**Input material**
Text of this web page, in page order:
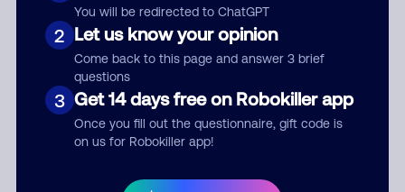
You will be redirected to ChatGPT
2 Let us know your opinion
Come back to this page and answer 3 brief
questions
3 Get 14 days free on Robokiller app
Once you fill out the questionnaire, gift code is
on us for Robokiller app!
Comment
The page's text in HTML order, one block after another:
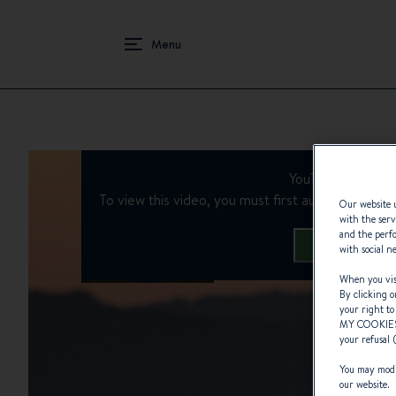
YouTube is
To view this video, you must first authorise the
Manage
Our website
with the
and the
with social
When you
By clicking
your right to
MY
your refusal
You may
our website.
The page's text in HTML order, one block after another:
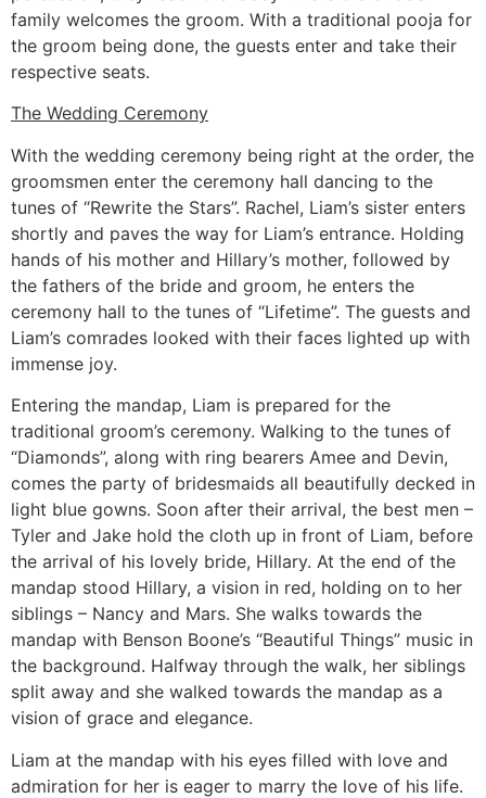
family welcomes the groom. With a traditional pooja for
the groom being done, the guests enter and take their
respective seats.
The Wedding Ceremony
With the wedding ceremony being right at the order, the
groomsmen enter the ceremony hall dancing to the
tunes of “Rewrite the Stars”. Rachel, Liam’s sister enters
shortly and paves the way for Liam’s entrance. Holding
hands of his mother and Hillary’s mother, followed by
the fathers of the bride and groom, he enters the
ceremony hall to the tunes of “Lifetime”. The guests and
Liam’s comrades looked with their faces lighted up with
immense joy.
Entering the mandap, Liam is prepared for the
traditional groom’s ceremony. Walking to the tunes of
“Diamonds”, along with ring bearers Amee and Devin,
comes the party of bridesmaids all beautifully decked in
light blue gowns. Soon after their arrival, the best men –
Tyler and Jake hold the cloth up in front of Liam, before
the arrival of his lovely bride, Hillary. At the end of the
mandap stood Hillary, a vision in red, holding on to her
siblings – Nancy and Mars. She walks towards the
mandap with Benson Boone’s “Beautiful Things” music in
the background. Halfway through the walk, her siblings
split away and she walked towards the mandap as a
vision of grace and elegance.
Liam at the mandap with his eyes filled with love and
admiration for her is eager to marry the love of his life.

**Task description**
Once you reach the line that contains "mandap with Benson", print it and every line after it exactly as written, stopping at the last line of the records and adding nothing.

**Task response**
mandap with Benson Boone’s “Beautiful Things” music in
the background. Halfway through the walk, her siblings
split away and she walked towards the mandap as a
vision of grace and elegance.
Liam at the mandap with his eyes filled with love and
admiration for her is eager to marry the love of his life.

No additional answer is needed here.